### EXTRACTED DATA
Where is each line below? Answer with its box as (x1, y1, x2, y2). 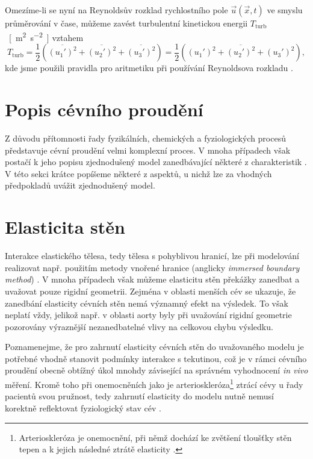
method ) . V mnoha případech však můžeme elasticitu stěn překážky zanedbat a (5, 273, 300, 286)
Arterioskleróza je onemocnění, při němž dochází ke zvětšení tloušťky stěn (19, 431, 292, 443)
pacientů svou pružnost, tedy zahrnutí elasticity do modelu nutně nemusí (5, 390, 274, 402)
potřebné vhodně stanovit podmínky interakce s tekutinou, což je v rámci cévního (5, 352, 307, 364)
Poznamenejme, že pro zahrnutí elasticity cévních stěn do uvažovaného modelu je (5, 340, 304, 353)
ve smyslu (267, 4, 303, 16)
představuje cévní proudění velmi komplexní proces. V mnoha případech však (5, 143, 291, 156)
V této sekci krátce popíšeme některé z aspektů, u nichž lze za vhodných (5, 167, 272, 180)
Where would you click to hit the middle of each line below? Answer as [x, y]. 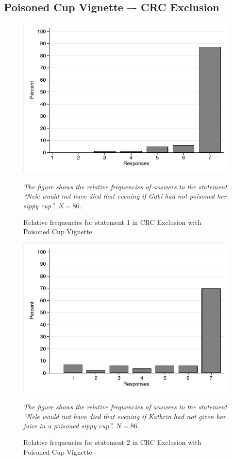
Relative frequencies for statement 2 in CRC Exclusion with [112, 442]
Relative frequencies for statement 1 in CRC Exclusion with [112, 222]
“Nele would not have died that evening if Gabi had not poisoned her [125, 196]
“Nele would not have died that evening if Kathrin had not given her [125, 416]
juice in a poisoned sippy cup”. [68, 426]
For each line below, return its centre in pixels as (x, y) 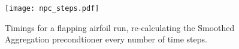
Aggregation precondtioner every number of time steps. (106, 39)
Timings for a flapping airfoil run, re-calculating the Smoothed (120, 27)
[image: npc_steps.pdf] (52, 8)
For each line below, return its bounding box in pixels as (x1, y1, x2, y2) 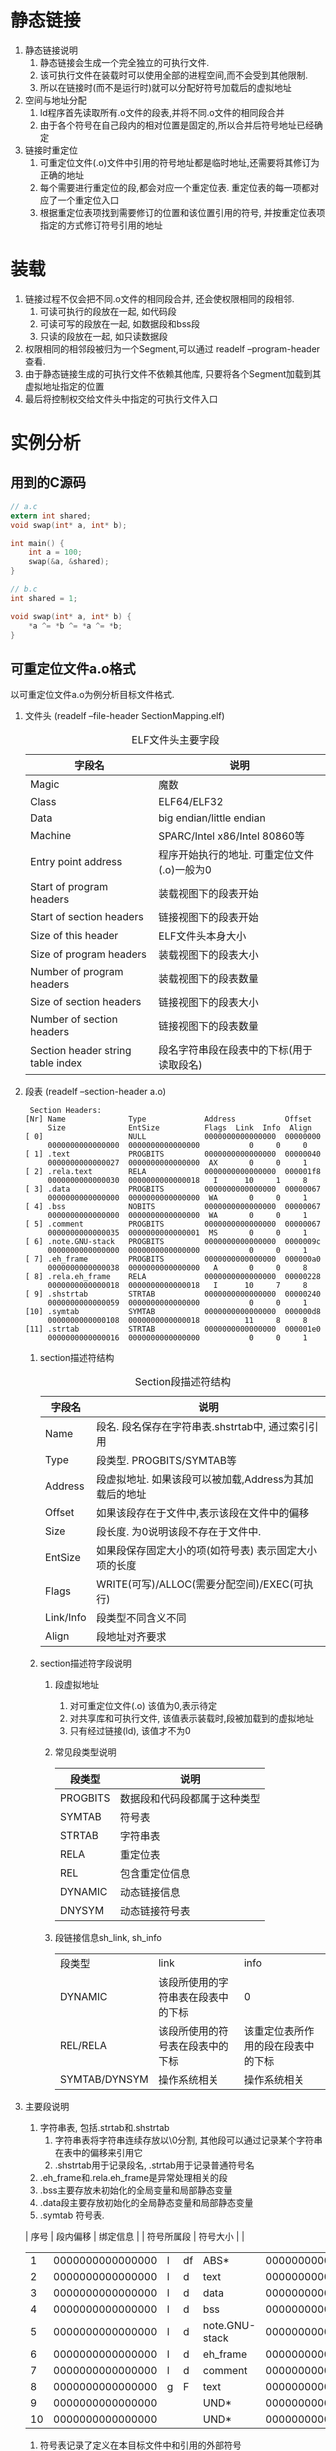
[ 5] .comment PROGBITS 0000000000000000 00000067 (24, 1219, 322, 1230)
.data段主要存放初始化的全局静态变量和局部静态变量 (39, 2197, 254, 2209)
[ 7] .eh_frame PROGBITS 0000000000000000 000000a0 (24, 1254, 322, 1265)
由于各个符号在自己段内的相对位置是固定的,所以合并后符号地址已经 (39, 119, 315, 131)
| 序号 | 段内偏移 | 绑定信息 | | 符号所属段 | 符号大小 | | (24, 2231, 245, 2243)
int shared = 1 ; (10, 593, 78, 603)
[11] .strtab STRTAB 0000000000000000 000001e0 (24, 1324, 322, 1335)
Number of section (29, 1012, 118, 1026)
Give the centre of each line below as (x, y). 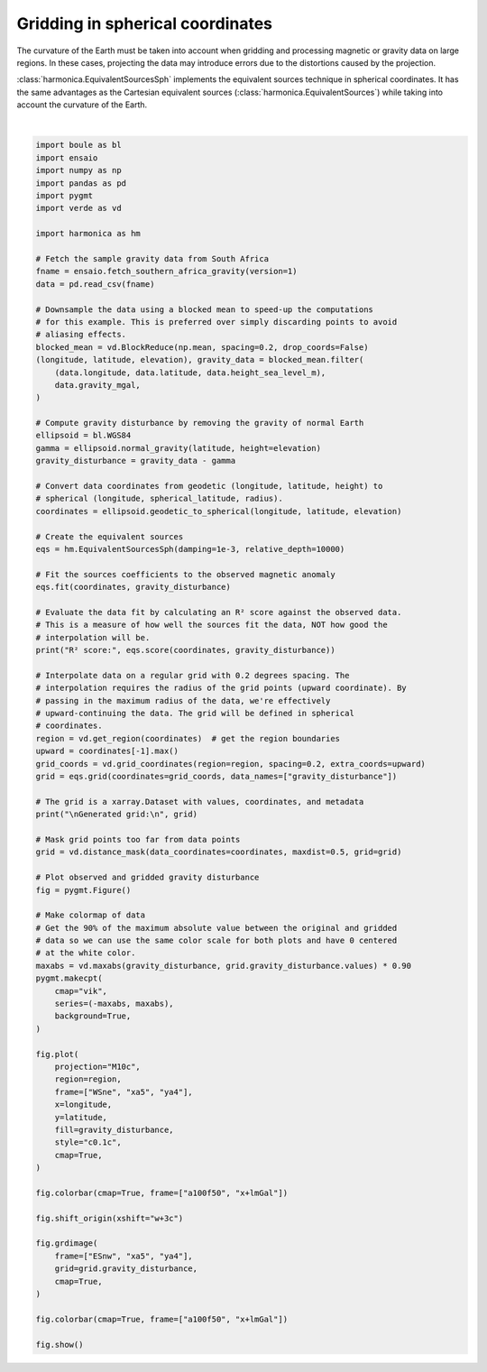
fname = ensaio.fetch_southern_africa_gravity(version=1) (166, 272)
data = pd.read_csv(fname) (95, 284)
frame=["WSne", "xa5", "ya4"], (124, 1092)
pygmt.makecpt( (69, 978)
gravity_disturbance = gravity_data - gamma (136, 461)
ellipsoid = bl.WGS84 (83, 436)
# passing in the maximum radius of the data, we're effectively (183, 700)
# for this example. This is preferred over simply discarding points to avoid (216, 322)
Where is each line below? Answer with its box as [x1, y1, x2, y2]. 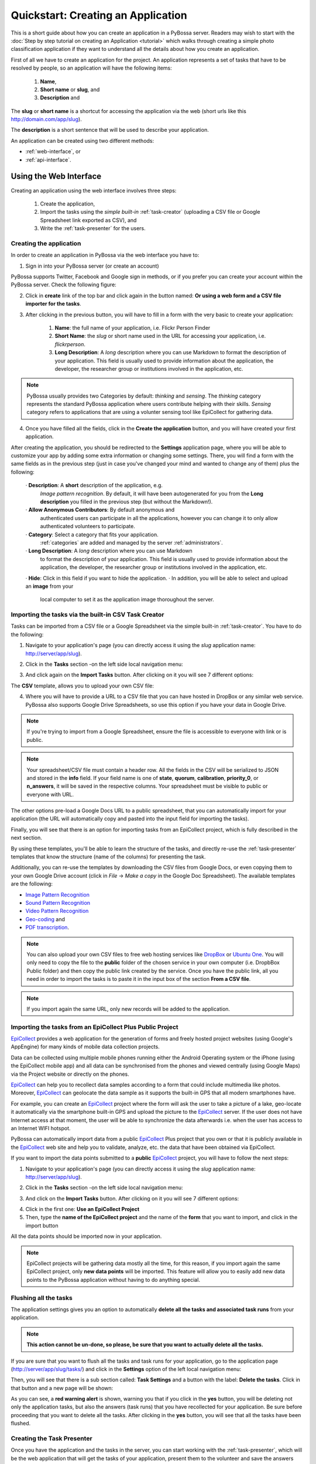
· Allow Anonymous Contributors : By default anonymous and [25, 507, 175, 514]
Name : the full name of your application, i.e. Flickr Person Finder [54, 324, 211, 331]
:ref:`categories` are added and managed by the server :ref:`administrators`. [40, 539, 224, 546]
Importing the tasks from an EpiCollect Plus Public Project [11, 1022, 178, 1031]
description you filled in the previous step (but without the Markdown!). [40, 498, 213, 505]
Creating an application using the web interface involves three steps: [11, 187, 177, 194]
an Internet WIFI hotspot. [11, 1124, 71, 1131]
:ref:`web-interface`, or [25, 148, 81, 155]
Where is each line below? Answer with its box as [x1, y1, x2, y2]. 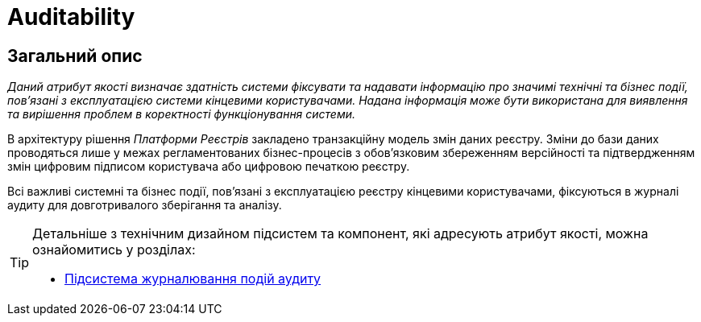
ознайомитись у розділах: [32, 242, 196, 258]
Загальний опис [7, 45, 143, 66]
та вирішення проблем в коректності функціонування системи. [7, 107, 356, 122]
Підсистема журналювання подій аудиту [64, 270, 321, 287]
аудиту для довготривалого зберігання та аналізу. [7, 198, 282, 213]
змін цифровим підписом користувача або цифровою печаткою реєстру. [7, 159, 410, 174]
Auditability [7, 3, 135, 31]
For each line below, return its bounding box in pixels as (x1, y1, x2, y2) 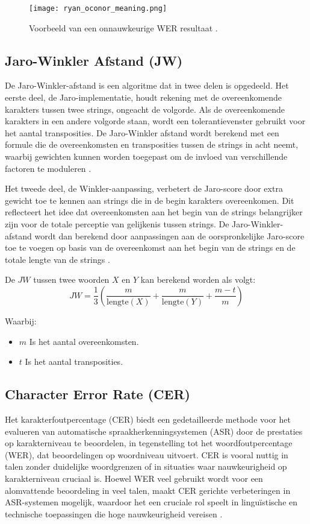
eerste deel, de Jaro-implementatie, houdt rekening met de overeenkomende (5, 91, 282, 104)
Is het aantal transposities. (25, 355, 123, 368)
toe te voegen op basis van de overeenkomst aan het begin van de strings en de (5, 241, 296, 254)
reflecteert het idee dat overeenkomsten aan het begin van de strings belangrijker (5, 206, 303, 218)
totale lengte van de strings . (5, 253, 110, 265)
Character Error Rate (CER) (5, 385, 190, 403)
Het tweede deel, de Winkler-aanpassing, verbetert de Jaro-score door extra (5, 182, 283, 195)
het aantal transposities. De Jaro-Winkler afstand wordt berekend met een (5, 126, 279, 139)
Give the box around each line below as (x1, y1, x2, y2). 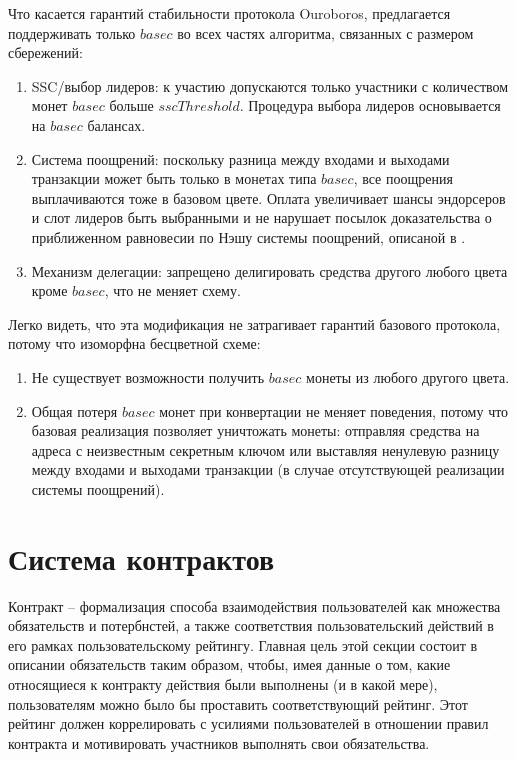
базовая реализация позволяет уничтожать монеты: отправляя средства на (31, 420, 480, 441)
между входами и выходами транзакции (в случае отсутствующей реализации (31, 459, 505, 480)
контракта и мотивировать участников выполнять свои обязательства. (8, 732, 430, 753)
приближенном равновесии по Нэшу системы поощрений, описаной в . (31, 226, 466, 247)
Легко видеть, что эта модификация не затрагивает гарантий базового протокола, (8, 313, 501, 334)
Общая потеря (31, 400, 118, 421)
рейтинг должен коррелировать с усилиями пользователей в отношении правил (8, 713, 489, 734)
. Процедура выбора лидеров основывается (239, 95, 501, 116)
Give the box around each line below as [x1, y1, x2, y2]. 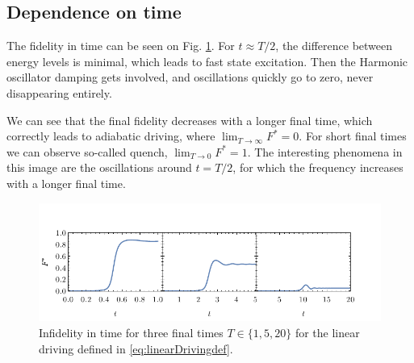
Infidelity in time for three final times [39, 324, 224, 341]
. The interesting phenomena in [247, 143, 403, 160]
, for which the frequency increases [232, 159, 404, 176]
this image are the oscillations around [6, 159, 192, 176]
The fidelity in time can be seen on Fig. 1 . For [6, 37, 235, 54]
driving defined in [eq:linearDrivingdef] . [39, 340, 233, 357]
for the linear [295, 324, 360, 341]
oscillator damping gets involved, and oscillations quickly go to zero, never [6, 69, 374, 86]
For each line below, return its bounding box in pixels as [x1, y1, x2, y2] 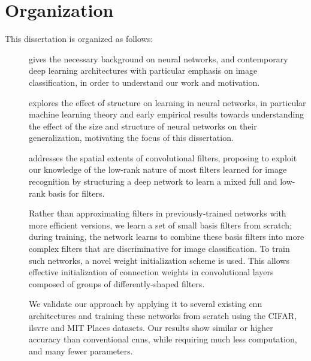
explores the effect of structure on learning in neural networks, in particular [29, 96, 306, 109]
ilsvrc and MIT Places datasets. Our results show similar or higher [29, 321, 273, 333]
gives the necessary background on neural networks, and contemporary [29, 52, 288, 65]
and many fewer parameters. [29, 344, 133, 357]
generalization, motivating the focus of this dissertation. [29, 131, 234, 144]
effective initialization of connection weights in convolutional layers [29, 266, 274, 278]
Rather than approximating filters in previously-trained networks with [29, 207, 286, 219]
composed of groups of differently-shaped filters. [29, 277, 205, 290]
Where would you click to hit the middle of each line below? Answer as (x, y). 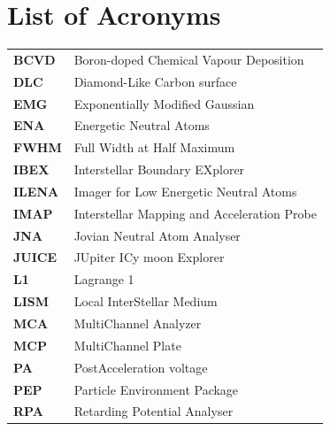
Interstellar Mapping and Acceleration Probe (195, 213)
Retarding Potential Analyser (153, 411)
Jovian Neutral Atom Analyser (157, 235)
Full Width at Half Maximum (154, 147)
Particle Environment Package (156, 389)
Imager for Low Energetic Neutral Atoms (185, 191)
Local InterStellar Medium (146, 301)
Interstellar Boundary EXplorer (159, 169)
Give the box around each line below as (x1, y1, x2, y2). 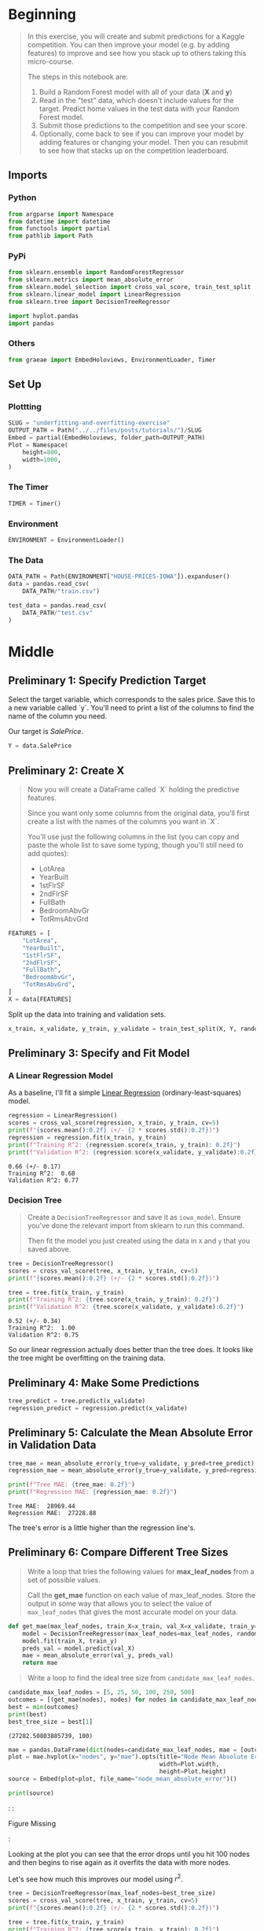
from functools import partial (8, 224, 111, 233)
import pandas (8, 319, 55, 328)
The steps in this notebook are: (27, 72, 128, 81)
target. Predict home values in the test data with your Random (38, 104, 240, 113)
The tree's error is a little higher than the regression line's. (8, 1523, 196, 1533)
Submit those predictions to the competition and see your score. (38, 120, 247, 130)
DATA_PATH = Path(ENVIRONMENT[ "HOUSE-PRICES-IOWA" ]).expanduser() (8, 573, 230, 580)
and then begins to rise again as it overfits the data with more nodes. (8, 1857, 231, 1867)
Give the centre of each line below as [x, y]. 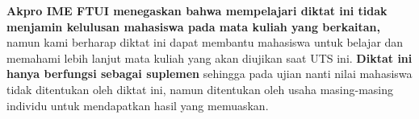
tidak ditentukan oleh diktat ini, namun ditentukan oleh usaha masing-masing [200, 89]
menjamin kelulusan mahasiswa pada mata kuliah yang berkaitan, [193, 26]
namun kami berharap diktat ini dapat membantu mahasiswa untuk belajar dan [205, 42]
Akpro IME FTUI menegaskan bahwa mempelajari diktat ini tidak [197, 10]
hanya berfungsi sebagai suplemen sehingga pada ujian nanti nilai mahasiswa [209, 74]
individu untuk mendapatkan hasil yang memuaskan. [138, 105]
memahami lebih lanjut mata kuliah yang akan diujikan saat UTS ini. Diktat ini [209, 57]
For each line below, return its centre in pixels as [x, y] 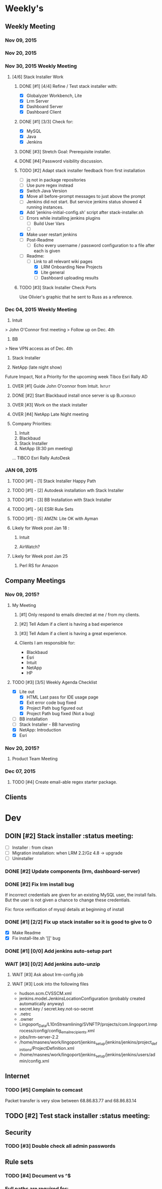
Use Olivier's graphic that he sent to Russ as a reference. [76, 297]
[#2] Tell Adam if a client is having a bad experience [71, 624]
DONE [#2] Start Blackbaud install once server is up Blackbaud [74, 395]
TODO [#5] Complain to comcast [44, 1090]
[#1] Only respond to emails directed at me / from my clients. [80, 615]
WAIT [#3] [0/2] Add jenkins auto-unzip [53, 964]
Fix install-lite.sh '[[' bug [36, 938]
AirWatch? [29, 547]
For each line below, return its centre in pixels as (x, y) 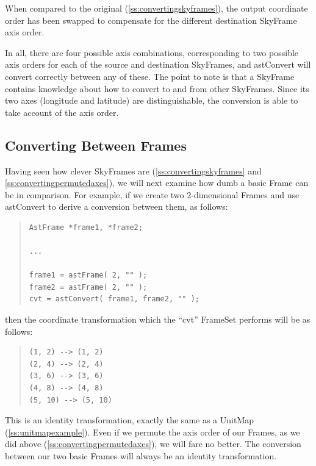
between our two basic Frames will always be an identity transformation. (141, 456)
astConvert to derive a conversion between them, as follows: (117, 206)
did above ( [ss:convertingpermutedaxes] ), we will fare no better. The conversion (153, 444)
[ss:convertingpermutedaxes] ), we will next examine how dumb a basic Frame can (157, 183)
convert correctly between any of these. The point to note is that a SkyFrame (150, 76)
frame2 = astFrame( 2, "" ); (88, 287)
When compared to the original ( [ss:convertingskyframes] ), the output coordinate (156, 8)
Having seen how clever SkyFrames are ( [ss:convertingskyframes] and (133, 170)
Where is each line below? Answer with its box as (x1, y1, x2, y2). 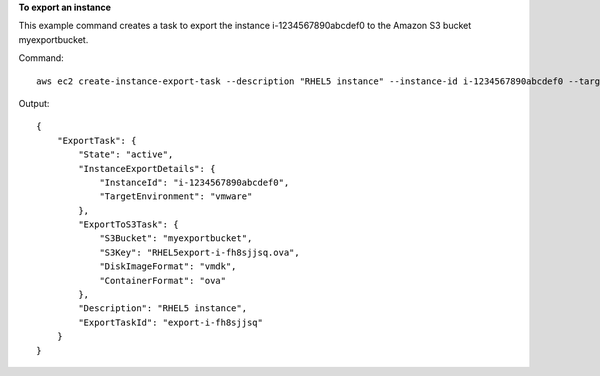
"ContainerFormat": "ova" (99, 275, 227, 286)
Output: (18, 97, 50, 109)
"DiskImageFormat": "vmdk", (99, 261, 237, 272)
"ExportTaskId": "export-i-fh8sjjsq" (78, 316, 264, 328)
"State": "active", (78, 149, 174, 160)
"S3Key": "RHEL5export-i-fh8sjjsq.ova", (99, 246, 300, 258)
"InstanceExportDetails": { (78, 163, 216, 174)
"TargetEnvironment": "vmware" (99, 191, 253, 202)
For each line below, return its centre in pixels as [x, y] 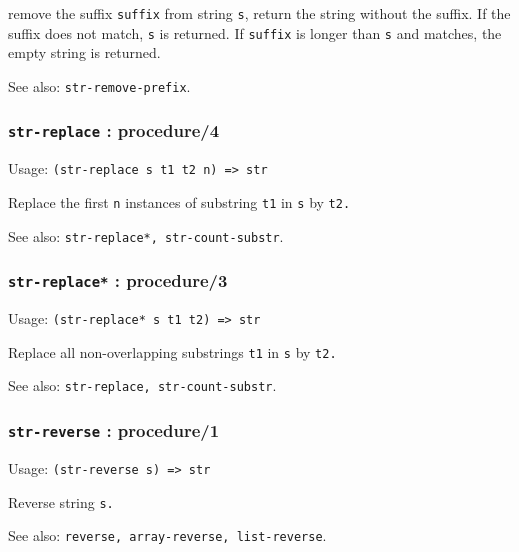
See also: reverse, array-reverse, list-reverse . [167, 535]
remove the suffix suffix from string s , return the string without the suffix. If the [259, 13]
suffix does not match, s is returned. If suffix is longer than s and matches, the [255, 32]
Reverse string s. [61, 501]
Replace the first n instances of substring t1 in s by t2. [179, 202]
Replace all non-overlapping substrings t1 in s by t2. [172, 351]
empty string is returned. [84, 52]
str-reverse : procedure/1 [114, 429]
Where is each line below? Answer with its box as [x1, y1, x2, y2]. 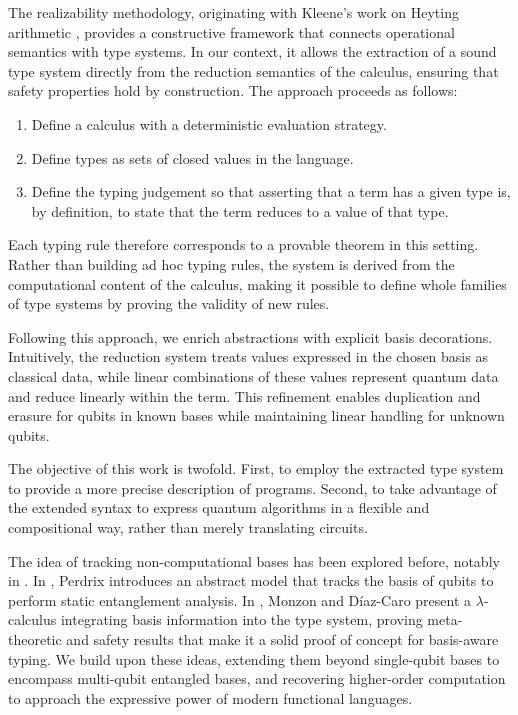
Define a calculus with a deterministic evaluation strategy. [31, 113, 387, 134]
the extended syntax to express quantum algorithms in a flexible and [8, 497, 430, 518]
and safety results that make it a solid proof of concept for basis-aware [66, 629, 499, 650]
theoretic [8, 629, 62, 650]
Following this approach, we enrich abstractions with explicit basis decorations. [8, 326, 493, 347]
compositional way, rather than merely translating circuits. [8, 517, 368, 538]
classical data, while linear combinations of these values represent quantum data [8, 365, 499, 386]
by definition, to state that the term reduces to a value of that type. [31, 200, 449, 221]
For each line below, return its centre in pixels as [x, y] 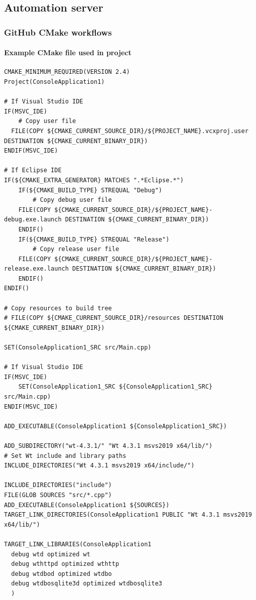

### WHAT THE TASK ASKS
Using the data above, set down each line from the line with "from functools import" to the line with "did above ( [ss:convertingpermutedaxes]" exactly, both ends included, and leave the pictures behind. Nothing else belongs.

### RESULT
from functools import partial (8, 224, 111, 233)
import pandas (8, 319, 55, 328)
The steps in this notebook are: (27, 72, 128, 81)
target. Predict home values in the test data with your Random (38, 104, 240, 113)
The tree's error is a little higher than the regression line's. (8, 1523, 196, 1533)
Submit those predictions to the competition and see your score. (38, 120, 247, 130)
DATA_PATH = Path(ENVIRONMENT[ "HOUSE-PRICES-IOWA" ]).expanduser() (8, 573, 230, 580)
and then begins to rise again as it overfits the data with more nodes. (8, 1857, 231, 1867)
Give the centre of each line below as [x, y]. 
tidak ditentukan oleh diktat ini, namun ditentukan oleh usaha masing-masing [200, 89]
menjamin kelulusan mahasiswa pada mata kuliah yang berkaitan, [193, 26]
namun kami berharap diktat ini dapat membantu mahasiswa untuk belajar dan [205, 42]
Akpro IME FTUI menegaskan bahwa mempelajari diktat ini tidak [197, 10]
hanya berfungsi sebagai suplemen sehingga pada ujian nanti nilai mahasiswa [209, 74]
individu untuk mendapatkan hasil yang memuaskan. [138, 105]
memahami lebih lanjut mata kuliah yang akan diujikan saat UTS ini. Diktat ini [209, 57]
For each line below, return its centre in pixels as [x, y] 
Use Olivier's graphic that he sent to Russ as a reference. [76, 297]
[#2] Tell Adam if a client is having a bad experience [71, 624]
DONE [#2] Start Blackbaud install once server is up Blackbaud [74, 395]
TODO [#5] Complain to comcast [44, 1090]
[#1] Only respond to emails directed at me / from my clients. [80, 615]
WAIT [#3] [0/2] Add jenkins auto-unzip [53, 964]
Fix install-lite.sh '[[' bug [36, 938]
AirWatch? [29, 547]
For each line below, return its centre in pixels as (x, y) 
between our two basic Frames will always be an identity transformation. (141, 456)
astConvert to derive a conversion between them, as follows: (117, 206)
did above ( [ss:convertingpermutedaxes] ), we will fare no better. The conversion (153, 444)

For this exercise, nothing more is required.